The number of confirmed COVID-19 cases in each county was collected from local health department data and county/state press releases from January 21 to March 25. Confirmed cases from March 26 to 31 were obtained from The New York Times coronavirus data repository.⁴ The two data sets were compared to ensure consistency between the collected values. Data collection stopped on March 31 because the mean number of days with confirmed cases was approximately the same as that before issue of guidelines on March 16, after March 16 but before the institution of a SIP order, and after March 16 with a SIP order. This allowed for comparison of these time intervals with an equal number of days (7.62 ± 0.35).
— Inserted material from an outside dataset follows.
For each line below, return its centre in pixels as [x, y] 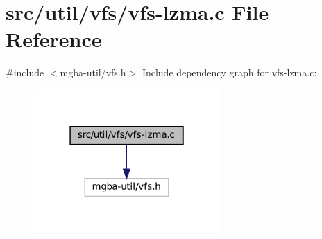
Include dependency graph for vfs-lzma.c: [229, 72]
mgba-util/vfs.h [93, 72]
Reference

Compound growth was calculated using the following equation: (final confirmed cases/first confirmed cases)ˆ(1/number of days). Fig. 1 shows the compound growth rate for the wSIP (1.39 ± 0.044) and noSIP (1.30 ± 0.059) groups before the issue of presidential guidelines on March 16, the compound growth rate after March 16 for the wSIP (1.30 ± 0.023) and noSIP (1.21 ± 0.016) groups, and the compound growth rate for the wSIP group (1.19 ± 0.011) after the SIP orders went into effect. The lower compound growth rates seen in noSIP data are due to the difference in latitude between the two data sets and suggest that southern states experienced a slower spread of the virus at the onset. This makes sense, given that before March 16, the hot spots for COVID-19 were northern states such as Washington, New York, and Illinois. The noSIP compound growth rates were normalized to the compound growth rate of wSIP data before March 16 to account for geographical differences. The normalized compound growth rates after March 16 were shown to be statistically similar between the wSIP and noSIP groups (P > 0.05, Fig. 1). This indicates that the presidential guidelines had the same magnitude of effect on reducing the compound growth rate by 6.6 ± 1.4% between the wSIP and noSIP groups before the wSIP group instituted a SIP. After instituting a SIP order, compound growth rate of the wSIP group decreased an additional 7.8%, for a total decrease of 14.4 ± 1.6% from the compound growth rates before March 16. This indicates that the effects from the presidential guidelines and SIP orders were additive in the US. This is reasonable, considering the virus is thought to spread by virus-containing airborne droplets and orders for social distancing limit the interaction of people who could potentially be infected.⁵ A study modeling the effect of social distancing from China indicated a strong association with both a decrease in the rate the virus spreads and the implementation of social distancing.⁶

A random forest machine learning model was trained to predict the compound growth rate after a SIP order was given in a county. The random forest was chosen as it has been shown to have the highest accuracy in disease prediction.⁷ The model achieved a mean absolute percentage error of 92.3% in the test data set. The three most important features were population, longitude, and population per square mile in predicting the compound growth rate after a SIP order was instituted in a county. The data for these features were split into four equal groups to explain how these features matter for the model in predicting the compound growth rate after a SIP order was issued. Counties that instituted a SIP order with a longitude between −79.7102° and −97.2363° had the largest decrease in compound growth rate at 10.4% compared with 8.2% for counties outside of that longitudinal range. Counties with the highest populations between 143,962 and 984,8011 saw the largest percent reduction after instituting a SIP order at 10.5%, compared to counties with a lower population between 7457 and 142,151 at 8.2%. Similar to population, population per square mile showed the largest reduction in compound growth rate in counties with a population per square mile between 405.8 and 1755.5 at 11.6% compared with counties with a lower population density of 2.1–405.6 at 8.9%.

In conclusion, the data suggest that at a county level, in the US, the SIP order is effective at decreasing the compound growth rate of COVID-19 (Fig. 1). The counties that have the largest impact from a SIP order are ones with a large population or a high population density, as indicated by the random forest feature importance.